## THE PROBLEM
In the records below, repeat word for word only the lines starting at the one that contains "vagrant ssh master [41, 77]" and ending at the one that contains "The proof notation", pictures excluded.
────
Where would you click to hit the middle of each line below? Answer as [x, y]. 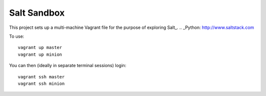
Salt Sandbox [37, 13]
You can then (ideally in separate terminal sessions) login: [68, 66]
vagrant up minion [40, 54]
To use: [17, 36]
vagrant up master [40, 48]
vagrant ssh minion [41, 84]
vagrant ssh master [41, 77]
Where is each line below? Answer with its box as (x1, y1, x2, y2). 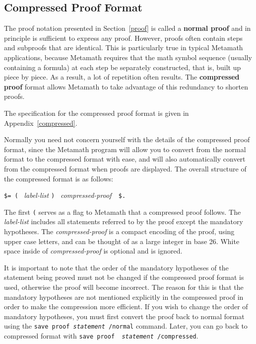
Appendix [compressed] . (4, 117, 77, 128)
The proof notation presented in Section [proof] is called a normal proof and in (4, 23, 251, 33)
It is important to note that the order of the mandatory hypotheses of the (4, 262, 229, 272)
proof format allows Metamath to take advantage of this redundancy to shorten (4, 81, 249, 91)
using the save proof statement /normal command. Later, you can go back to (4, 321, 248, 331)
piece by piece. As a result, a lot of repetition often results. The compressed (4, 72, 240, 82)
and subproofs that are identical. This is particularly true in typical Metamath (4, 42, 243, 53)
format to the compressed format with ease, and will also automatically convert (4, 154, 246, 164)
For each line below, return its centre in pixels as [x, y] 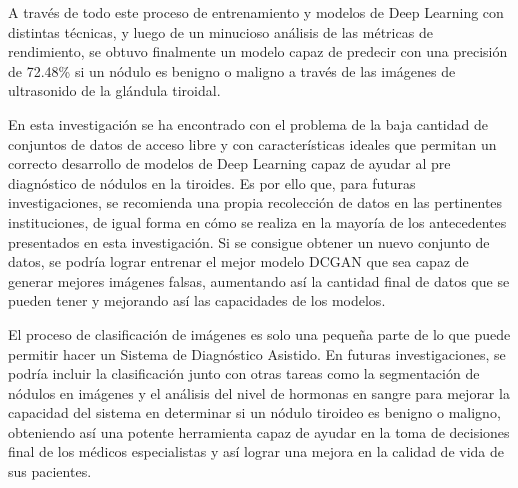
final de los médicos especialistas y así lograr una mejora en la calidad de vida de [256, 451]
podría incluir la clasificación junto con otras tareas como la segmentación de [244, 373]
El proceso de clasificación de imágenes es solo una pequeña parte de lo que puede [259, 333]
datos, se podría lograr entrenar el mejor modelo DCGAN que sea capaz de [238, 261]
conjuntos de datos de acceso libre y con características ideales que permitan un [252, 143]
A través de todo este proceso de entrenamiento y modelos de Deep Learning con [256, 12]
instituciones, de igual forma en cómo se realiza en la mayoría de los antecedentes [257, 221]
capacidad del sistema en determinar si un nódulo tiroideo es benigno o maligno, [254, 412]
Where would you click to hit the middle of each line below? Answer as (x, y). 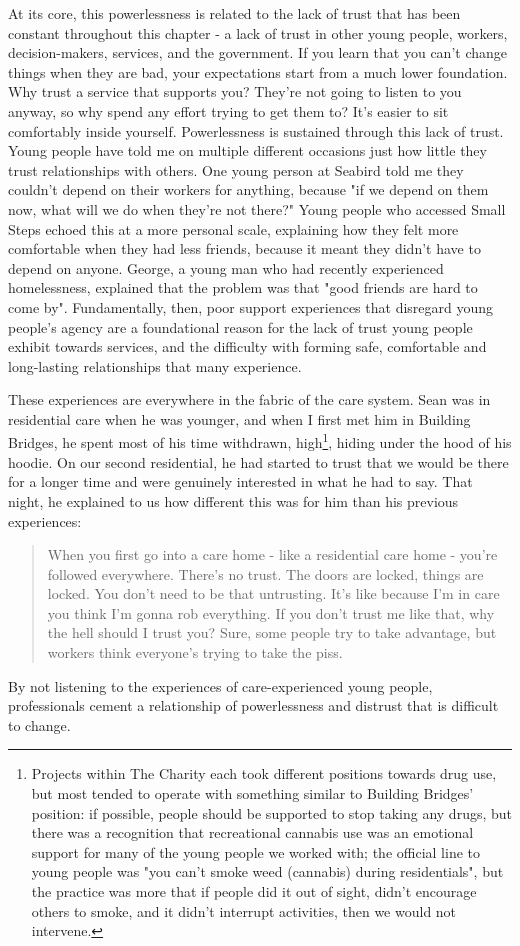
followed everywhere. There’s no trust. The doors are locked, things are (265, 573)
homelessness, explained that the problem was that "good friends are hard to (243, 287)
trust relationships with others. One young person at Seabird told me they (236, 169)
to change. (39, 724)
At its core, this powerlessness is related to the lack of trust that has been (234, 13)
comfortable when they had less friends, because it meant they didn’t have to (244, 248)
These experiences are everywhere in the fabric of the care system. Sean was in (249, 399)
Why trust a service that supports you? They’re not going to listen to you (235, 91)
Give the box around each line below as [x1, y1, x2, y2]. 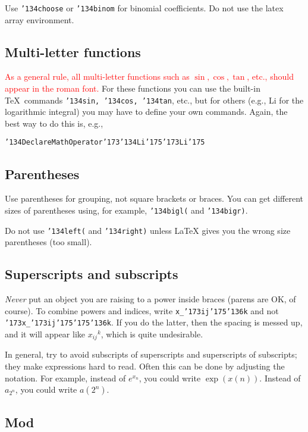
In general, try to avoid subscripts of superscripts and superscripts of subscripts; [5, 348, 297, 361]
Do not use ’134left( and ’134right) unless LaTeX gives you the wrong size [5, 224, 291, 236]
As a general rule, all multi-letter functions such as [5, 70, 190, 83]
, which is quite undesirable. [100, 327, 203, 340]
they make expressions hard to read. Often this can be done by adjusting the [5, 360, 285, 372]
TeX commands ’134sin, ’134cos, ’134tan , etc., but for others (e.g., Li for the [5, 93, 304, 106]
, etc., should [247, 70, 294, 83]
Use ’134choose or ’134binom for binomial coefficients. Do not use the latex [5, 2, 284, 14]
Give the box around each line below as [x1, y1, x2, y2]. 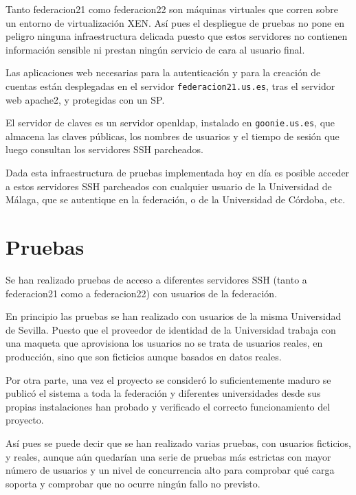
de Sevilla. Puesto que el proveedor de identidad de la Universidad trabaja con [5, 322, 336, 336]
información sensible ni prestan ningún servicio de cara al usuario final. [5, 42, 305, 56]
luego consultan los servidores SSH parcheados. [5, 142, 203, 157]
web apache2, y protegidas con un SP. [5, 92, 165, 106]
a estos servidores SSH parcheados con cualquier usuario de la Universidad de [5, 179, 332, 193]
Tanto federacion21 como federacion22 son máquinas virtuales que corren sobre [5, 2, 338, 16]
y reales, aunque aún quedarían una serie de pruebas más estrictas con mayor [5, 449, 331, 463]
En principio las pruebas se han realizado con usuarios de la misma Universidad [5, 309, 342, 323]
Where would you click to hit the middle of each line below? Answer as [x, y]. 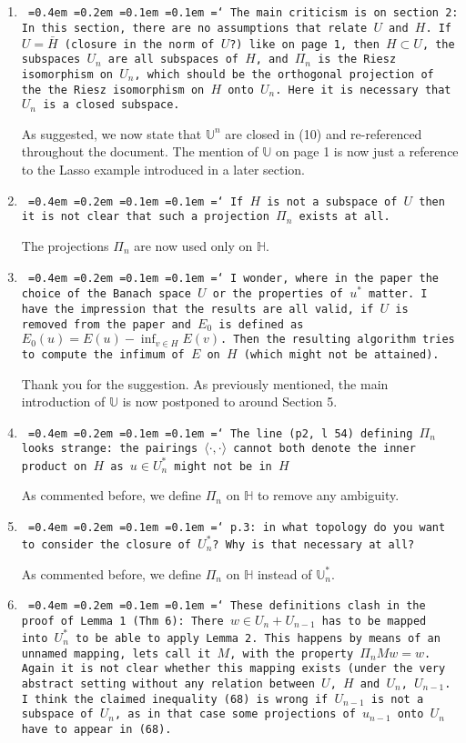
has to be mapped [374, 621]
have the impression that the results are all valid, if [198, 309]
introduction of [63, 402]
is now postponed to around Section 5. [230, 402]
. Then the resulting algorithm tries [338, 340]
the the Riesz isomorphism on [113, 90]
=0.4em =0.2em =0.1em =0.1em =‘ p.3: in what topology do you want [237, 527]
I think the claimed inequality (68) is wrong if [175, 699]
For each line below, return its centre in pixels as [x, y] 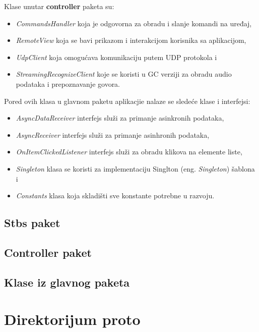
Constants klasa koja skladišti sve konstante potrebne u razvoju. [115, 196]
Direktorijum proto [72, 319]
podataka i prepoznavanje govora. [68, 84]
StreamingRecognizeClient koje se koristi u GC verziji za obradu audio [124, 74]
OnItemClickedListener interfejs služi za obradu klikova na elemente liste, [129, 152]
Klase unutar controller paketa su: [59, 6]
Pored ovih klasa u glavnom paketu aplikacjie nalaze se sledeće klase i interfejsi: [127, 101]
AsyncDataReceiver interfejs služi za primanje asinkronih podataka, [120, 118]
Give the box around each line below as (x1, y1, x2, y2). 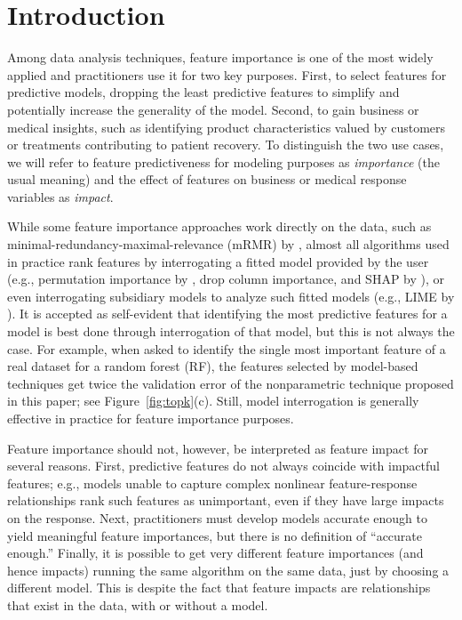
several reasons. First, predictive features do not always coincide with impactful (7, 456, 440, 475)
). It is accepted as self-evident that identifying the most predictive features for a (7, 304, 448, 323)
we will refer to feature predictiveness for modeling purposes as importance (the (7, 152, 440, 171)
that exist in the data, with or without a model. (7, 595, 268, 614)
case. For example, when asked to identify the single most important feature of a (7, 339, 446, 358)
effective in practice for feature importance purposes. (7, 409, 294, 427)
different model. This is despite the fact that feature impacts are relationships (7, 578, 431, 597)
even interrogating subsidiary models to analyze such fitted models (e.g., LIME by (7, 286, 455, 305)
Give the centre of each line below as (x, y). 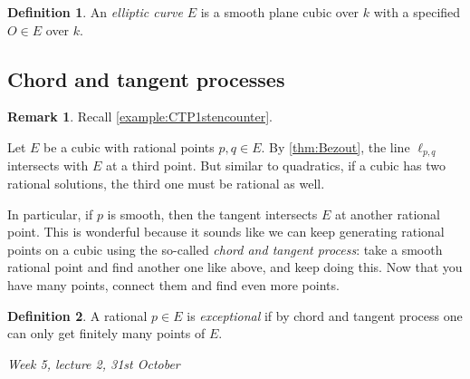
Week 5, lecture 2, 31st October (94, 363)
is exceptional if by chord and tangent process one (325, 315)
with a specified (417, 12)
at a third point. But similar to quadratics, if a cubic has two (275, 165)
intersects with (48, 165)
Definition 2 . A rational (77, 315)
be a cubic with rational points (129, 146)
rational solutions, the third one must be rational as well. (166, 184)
────
## WRITTEN ANSWER
vagrant ssh master [41, 77]
Where is each line below? Answer with its box as (x1, y1, x2, y2). 
Appendix [compressed] . (4, 117, 77, 128)
The proof notation presented in Section [proof] is called a normal proof and in (4, 23, 251, 33)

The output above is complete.